Assignment: Among the entries below, please show each line that carries the word "three".

Data to examine:
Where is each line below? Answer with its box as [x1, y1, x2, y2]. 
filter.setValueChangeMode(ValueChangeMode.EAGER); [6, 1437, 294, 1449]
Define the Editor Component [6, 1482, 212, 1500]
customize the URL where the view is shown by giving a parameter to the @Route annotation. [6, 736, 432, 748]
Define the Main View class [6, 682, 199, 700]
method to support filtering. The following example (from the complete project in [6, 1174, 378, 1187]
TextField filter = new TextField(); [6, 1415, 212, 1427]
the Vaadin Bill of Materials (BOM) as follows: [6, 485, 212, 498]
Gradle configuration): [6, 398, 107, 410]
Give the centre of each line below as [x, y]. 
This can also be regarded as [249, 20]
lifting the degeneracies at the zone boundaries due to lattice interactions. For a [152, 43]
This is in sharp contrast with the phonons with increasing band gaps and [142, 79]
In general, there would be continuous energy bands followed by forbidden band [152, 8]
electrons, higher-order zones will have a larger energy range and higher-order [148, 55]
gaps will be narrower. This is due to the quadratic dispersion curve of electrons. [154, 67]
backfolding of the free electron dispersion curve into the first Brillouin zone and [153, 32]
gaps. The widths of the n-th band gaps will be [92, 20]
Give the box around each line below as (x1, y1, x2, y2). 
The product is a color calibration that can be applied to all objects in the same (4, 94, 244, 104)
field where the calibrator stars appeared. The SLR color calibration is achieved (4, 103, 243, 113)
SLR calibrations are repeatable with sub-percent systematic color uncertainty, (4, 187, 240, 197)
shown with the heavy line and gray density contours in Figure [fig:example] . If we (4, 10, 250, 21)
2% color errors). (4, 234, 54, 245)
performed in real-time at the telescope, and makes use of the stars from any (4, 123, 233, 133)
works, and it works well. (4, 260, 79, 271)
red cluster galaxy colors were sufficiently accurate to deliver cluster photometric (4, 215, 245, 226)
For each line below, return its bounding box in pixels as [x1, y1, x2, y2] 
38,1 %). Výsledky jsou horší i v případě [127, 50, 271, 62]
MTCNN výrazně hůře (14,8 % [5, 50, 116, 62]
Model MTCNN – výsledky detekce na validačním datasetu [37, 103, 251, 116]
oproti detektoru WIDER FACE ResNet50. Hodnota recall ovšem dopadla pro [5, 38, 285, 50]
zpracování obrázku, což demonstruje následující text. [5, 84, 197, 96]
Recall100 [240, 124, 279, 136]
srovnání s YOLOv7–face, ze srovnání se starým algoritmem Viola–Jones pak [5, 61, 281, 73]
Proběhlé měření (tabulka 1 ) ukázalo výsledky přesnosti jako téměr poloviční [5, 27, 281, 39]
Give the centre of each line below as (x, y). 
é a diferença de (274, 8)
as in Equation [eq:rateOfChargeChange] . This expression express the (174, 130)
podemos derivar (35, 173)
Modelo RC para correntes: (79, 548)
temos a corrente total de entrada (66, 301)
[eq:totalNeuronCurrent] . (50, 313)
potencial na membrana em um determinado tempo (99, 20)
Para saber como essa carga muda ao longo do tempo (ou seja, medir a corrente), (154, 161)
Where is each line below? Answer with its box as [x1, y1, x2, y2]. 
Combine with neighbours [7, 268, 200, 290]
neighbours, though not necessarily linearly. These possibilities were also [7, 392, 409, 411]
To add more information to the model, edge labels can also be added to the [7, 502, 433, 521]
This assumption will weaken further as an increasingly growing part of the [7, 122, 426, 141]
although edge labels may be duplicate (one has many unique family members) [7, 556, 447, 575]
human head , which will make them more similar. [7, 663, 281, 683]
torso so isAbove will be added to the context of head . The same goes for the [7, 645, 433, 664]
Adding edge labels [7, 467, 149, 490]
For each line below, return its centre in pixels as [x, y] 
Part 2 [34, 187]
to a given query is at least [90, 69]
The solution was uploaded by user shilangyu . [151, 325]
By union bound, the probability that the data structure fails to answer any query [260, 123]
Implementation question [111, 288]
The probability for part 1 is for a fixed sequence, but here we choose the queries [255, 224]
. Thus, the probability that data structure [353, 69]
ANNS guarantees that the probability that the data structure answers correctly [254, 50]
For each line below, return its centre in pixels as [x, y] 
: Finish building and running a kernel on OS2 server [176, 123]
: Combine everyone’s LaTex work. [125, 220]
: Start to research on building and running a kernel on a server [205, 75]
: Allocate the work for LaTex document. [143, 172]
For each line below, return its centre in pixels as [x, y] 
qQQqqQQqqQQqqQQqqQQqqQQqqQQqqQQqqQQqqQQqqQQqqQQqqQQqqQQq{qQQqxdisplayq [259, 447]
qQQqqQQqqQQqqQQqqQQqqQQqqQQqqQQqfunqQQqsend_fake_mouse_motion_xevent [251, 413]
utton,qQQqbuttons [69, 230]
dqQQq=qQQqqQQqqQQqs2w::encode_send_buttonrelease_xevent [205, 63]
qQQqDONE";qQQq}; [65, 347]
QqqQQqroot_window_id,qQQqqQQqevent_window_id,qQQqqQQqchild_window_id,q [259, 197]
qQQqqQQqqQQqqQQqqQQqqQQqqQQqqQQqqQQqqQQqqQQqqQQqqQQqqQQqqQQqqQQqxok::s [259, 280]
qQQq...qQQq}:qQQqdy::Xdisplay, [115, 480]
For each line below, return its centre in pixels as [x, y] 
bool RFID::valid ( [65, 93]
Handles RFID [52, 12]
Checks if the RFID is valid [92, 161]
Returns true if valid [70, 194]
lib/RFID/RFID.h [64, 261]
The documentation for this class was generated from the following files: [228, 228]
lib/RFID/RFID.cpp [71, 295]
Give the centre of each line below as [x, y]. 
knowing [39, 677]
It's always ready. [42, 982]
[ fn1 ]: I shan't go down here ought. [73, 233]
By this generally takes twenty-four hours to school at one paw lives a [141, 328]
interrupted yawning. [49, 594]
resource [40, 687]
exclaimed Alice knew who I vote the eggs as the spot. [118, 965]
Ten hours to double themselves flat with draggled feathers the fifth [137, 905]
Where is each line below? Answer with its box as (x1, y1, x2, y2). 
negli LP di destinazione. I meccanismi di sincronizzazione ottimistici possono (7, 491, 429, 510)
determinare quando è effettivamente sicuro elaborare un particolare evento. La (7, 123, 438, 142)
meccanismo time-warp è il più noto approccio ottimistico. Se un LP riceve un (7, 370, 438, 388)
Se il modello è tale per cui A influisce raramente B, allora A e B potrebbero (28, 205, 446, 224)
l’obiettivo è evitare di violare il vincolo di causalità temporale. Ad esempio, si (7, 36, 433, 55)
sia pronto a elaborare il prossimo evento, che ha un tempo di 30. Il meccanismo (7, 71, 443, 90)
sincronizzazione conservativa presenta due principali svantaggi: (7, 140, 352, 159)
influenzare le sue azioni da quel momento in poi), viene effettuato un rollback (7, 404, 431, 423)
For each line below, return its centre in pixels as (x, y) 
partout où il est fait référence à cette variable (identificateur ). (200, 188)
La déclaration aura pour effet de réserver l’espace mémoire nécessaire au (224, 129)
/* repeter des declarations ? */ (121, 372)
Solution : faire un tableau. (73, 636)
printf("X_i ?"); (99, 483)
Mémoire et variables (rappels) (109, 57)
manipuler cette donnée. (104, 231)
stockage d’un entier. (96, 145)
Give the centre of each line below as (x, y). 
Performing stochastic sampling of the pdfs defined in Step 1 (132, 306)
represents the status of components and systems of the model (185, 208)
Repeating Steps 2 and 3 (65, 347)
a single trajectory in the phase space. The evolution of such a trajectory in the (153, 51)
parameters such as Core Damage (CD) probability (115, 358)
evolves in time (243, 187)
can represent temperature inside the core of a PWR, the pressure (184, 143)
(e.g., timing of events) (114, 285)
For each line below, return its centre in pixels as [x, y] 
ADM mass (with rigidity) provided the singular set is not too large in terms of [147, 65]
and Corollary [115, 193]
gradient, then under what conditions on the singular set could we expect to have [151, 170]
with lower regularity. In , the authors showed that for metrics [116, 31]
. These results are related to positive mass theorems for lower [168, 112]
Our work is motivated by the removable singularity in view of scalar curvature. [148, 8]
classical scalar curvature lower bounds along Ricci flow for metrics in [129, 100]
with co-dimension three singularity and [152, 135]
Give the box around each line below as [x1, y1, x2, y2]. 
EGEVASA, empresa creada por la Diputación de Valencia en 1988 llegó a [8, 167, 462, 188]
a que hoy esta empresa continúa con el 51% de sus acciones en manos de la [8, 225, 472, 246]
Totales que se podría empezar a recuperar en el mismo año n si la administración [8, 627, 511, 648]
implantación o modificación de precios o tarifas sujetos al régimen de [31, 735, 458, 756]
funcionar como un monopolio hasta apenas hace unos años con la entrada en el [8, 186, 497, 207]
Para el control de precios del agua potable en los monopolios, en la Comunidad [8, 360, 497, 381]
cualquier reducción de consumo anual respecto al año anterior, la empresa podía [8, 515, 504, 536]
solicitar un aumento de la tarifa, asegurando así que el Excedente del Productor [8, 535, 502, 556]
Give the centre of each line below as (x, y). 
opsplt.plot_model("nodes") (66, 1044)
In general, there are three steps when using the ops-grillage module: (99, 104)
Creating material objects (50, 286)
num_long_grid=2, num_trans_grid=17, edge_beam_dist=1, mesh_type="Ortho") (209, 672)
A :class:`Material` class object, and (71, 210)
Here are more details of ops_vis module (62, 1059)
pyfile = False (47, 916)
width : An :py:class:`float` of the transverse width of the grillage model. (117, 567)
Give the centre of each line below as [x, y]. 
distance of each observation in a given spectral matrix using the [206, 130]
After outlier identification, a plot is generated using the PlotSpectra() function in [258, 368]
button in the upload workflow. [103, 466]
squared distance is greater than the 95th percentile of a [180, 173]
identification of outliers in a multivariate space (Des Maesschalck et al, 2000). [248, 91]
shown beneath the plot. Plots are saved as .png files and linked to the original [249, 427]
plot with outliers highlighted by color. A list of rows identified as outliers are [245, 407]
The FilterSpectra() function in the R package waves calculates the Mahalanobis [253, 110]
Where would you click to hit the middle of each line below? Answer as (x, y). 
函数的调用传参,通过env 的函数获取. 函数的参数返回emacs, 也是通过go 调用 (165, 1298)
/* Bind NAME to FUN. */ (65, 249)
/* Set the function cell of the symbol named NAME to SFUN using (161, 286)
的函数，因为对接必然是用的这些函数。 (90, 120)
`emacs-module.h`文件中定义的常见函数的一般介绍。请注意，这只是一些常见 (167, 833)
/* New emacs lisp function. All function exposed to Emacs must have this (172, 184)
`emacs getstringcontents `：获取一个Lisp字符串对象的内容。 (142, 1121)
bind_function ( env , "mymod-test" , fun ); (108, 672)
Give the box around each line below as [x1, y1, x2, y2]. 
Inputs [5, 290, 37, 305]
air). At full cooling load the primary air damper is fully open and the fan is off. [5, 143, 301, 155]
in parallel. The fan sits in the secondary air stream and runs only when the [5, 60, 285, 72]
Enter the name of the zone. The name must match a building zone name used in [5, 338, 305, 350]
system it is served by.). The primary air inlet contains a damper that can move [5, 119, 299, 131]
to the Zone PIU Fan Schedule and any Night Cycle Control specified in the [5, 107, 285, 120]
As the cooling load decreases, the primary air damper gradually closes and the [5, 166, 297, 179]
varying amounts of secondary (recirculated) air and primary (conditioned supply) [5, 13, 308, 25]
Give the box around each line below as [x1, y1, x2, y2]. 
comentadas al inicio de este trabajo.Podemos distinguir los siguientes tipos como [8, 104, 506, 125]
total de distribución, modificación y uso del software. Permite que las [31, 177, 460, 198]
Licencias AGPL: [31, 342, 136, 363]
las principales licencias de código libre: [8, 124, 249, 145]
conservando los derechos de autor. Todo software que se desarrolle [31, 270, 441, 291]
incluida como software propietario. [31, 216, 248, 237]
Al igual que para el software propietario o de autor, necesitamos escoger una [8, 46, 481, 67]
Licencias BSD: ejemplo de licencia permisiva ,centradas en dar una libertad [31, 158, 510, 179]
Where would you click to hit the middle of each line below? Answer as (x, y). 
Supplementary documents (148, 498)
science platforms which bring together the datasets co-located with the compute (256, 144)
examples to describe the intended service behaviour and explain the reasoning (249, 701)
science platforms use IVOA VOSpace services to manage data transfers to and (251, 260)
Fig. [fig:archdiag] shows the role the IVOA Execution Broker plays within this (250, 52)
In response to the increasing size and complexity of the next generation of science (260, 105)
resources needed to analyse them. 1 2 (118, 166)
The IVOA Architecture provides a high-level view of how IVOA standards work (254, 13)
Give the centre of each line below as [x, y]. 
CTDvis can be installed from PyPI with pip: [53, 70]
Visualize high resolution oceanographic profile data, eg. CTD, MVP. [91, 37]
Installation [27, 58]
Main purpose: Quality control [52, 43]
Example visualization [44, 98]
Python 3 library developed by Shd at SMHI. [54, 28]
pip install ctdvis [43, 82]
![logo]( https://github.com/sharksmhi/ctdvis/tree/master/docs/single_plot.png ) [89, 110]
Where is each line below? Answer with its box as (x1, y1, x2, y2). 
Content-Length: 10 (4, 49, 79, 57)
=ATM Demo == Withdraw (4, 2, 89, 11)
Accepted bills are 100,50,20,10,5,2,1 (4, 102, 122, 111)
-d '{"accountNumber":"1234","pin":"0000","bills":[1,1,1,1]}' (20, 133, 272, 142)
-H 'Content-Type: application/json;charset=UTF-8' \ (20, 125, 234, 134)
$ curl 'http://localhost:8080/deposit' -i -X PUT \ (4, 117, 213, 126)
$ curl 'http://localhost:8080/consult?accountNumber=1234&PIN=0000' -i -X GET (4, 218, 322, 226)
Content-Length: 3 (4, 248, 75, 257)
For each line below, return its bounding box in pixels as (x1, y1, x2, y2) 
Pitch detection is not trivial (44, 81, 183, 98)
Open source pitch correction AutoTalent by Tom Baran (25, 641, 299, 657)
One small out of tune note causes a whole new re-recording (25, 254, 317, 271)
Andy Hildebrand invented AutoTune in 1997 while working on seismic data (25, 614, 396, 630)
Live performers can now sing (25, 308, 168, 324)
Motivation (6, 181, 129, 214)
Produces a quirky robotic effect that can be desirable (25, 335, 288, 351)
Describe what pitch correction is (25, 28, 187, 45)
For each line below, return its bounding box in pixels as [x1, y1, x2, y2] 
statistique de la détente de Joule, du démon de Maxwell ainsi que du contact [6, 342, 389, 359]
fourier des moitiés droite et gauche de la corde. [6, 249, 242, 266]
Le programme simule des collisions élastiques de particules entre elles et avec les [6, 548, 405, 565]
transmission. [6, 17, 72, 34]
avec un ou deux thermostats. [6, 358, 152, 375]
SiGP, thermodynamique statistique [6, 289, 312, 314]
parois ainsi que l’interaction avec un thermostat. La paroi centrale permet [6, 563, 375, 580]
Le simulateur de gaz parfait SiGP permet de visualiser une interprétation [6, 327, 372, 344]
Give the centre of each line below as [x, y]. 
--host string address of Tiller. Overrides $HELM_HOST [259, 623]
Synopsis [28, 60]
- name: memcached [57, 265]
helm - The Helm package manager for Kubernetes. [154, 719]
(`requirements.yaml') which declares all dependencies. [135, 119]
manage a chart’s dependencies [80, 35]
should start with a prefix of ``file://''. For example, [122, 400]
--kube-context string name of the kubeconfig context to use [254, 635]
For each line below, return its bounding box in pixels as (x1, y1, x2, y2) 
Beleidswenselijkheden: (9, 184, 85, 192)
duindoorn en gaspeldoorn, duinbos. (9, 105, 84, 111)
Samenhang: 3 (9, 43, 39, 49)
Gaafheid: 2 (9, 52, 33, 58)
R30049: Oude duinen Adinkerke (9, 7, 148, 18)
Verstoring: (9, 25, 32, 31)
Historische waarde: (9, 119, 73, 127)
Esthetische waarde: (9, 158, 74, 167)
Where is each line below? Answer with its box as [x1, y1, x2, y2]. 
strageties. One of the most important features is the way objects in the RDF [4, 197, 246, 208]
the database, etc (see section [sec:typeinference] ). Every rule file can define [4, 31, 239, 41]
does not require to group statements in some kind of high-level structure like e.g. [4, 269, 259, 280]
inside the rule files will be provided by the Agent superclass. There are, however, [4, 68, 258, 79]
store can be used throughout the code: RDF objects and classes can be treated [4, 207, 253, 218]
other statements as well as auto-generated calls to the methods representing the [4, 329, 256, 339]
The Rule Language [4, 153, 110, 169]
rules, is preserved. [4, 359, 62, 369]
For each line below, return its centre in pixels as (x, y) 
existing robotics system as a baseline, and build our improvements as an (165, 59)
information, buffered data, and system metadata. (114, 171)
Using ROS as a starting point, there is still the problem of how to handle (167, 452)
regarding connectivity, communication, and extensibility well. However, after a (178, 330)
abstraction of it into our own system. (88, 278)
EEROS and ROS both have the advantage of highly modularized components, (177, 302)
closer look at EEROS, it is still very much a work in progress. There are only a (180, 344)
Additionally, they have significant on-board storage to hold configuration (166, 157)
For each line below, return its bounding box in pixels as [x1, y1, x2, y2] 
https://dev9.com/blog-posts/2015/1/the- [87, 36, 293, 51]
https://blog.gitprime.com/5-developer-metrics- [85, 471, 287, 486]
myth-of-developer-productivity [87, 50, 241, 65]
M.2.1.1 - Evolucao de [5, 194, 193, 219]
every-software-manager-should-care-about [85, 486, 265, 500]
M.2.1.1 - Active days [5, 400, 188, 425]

Task response:
with co-dimension three singularity and [152, 135]
In general, there are three steps when using the ops-grillage module: (99, 104)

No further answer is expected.